- DATA SECTION:
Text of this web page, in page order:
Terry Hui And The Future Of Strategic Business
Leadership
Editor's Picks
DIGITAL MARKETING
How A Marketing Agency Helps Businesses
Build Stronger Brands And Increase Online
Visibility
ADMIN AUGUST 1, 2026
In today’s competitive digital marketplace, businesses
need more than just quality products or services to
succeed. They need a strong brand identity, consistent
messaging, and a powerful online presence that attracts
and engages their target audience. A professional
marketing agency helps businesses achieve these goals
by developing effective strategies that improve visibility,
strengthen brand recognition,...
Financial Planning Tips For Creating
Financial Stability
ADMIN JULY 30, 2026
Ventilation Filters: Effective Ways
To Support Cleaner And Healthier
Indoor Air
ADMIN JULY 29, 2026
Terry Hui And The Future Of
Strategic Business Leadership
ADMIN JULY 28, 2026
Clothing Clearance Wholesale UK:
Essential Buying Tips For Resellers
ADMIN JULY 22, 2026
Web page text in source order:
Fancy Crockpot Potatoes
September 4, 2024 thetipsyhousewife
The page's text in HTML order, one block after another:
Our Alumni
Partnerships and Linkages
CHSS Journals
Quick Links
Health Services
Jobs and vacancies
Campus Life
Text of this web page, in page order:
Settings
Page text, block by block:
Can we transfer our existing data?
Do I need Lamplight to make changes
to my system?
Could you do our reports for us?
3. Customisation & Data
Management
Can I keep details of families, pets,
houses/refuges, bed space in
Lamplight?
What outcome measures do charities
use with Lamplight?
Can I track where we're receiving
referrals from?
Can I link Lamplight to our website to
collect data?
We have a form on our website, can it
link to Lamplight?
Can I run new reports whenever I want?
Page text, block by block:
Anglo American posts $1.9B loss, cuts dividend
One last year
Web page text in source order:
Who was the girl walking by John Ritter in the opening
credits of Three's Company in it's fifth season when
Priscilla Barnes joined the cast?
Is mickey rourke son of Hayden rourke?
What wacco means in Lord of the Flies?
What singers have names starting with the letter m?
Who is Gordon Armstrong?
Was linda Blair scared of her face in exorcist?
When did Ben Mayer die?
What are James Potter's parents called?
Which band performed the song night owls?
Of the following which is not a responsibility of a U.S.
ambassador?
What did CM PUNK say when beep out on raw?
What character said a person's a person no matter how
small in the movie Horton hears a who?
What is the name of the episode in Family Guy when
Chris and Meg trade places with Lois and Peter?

- TRY IT:
Everything from the line with "DIGITAL MARKETING" through the line with "September 4, 2024 thetipsyhousewife" should be written out exactly as it appears above, end lines included, and nothing outside that range.

- WRITTEN RESPONSE:
DIGITAL MARKETING
How A Marketing Agency Helps Businesses
Build Stronger Brands And Increase Online
Visibility
ADMIN AUGUST 1, 2026
In today’s competitive digital marketplace, businesses
need more than just quality products or services to
succeed. They need a strong brand identity, consistent
messaging, and a powerful online presence that attracts
and engages their target audience. A professional
marketing agency helps businesses achieve these goals
by developing effective strategies that improve visibility,
strengthen brand recognition,...
Financial Planning Tips For Creating
Financial Stability
ADMIN JULY 30, 2026
Ventilation Filters: Effective Ways
To Support Cleaner And Healthier
Indoor Air
ADMIN JULY 29, 2026
Terry Hui And The Future Of
Strategic Business Leadership
ADMIN JULY 28, 2026
Clothing Clearance Wholesale UK:
Essential Buying Tips For Resellers
ADMIN JULY 22, 2026
Web page text in source order:
Fancy Crockpot Potatoes
September 4, 2024 thetipsyhousewife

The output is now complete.